===== Material to process

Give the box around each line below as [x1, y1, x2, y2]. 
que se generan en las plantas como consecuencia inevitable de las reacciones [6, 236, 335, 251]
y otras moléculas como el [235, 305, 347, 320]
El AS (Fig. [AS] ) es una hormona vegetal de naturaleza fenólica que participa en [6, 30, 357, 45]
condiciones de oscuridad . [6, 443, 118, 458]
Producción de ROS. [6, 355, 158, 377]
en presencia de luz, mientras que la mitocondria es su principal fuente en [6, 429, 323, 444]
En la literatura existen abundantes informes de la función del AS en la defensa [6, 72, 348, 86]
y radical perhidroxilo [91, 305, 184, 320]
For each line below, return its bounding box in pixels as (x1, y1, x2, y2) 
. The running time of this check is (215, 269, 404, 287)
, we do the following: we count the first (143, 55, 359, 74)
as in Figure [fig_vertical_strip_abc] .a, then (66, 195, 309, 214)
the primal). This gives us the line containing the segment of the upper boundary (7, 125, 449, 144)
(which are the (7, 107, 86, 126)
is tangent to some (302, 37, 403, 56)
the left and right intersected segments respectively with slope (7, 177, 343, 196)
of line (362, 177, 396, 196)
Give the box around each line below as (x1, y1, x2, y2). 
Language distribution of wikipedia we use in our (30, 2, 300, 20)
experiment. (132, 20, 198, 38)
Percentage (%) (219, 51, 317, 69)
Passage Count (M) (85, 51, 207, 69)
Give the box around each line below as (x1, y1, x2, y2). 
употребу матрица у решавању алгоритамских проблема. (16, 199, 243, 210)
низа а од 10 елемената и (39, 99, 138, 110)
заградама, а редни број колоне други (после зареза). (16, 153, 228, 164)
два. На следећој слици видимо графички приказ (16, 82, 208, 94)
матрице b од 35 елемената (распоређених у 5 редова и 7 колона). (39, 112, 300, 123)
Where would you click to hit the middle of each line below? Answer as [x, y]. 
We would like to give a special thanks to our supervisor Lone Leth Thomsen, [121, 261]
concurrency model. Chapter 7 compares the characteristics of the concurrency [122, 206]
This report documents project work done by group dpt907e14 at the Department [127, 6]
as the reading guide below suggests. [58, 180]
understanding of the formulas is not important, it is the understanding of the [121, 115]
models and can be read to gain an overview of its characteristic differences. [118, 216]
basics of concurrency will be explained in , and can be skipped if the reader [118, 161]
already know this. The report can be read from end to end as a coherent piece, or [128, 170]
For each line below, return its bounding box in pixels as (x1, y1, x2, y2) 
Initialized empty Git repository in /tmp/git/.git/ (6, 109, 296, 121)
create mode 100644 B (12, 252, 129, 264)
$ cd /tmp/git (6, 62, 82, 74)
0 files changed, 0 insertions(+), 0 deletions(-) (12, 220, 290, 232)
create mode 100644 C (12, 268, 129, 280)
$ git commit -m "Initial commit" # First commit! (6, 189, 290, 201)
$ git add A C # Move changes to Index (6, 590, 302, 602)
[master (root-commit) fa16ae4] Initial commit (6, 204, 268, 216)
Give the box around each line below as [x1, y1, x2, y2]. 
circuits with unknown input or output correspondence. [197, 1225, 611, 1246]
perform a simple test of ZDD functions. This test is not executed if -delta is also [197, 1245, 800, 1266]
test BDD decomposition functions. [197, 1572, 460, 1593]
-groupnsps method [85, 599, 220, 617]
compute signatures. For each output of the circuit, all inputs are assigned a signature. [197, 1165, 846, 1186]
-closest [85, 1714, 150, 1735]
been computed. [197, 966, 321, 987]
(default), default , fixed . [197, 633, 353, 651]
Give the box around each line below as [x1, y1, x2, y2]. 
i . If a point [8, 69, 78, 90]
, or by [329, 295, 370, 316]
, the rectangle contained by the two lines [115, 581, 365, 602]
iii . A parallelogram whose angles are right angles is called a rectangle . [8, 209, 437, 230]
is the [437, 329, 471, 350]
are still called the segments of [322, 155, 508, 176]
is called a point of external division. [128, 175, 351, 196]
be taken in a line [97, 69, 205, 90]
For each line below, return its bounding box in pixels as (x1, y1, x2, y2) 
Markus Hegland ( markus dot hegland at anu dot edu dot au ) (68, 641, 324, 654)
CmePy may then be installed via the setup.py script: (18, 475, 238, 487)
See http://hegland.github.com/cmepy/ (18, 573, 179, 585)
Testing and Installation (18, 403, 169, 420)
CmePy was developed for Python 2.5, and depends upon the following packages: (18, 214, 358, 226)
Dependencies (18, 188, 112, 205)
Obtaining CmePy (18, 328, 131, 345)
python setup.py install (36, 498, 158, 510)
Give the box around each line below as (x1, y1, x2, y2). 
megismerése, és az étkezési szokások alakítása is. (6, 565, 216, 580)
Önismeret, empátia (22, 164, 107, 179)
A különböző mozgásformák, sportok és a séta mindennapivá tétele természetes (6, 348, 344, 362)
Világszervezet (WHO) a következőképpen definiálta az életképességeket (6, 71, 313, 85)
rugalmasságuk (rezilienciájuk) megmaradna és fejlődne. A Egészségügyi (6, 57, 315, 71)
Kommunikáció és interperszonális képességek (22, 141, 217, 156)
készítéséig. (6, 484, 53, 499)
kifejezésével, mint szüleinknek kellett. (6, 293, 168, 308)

==========

Work instruction — When you reach the line holding "y otras moléculas" in the records above, begin reproducing exactly, stop after the line holding "as in Figure", and output nothing else.

Output for this task —
y otras moléculas como el [235, 305, 347, 320]
El AS (Fig. [AS] ) es una hormona vegetal de naturaleza fenólica que participa en [6, 30, 357, 45]
condiciones de oscuridad . [6, 443, 118, 458]
Producción de ROS. [6, 355, 158, 377]
en presencia de luz, mientras que la mitocondria es su principal fuente en [6, 429, 323, 444]
En la literatura existen abundantes informes de la función del AS en la defensa [6, 72, 348, 86]
y radical perhidroxilo [91, 305, 184, 320]
For each line below, return its bounding box in pixels as (x1, y1, x2, y2) 
. The running time of this check is (215, 269, 404, 287)
, we do the following: we count the first (143, 55, 359, 74)
as in Figure [fig_vertical_strip_abc] .a, then (66, 195, 309, 214)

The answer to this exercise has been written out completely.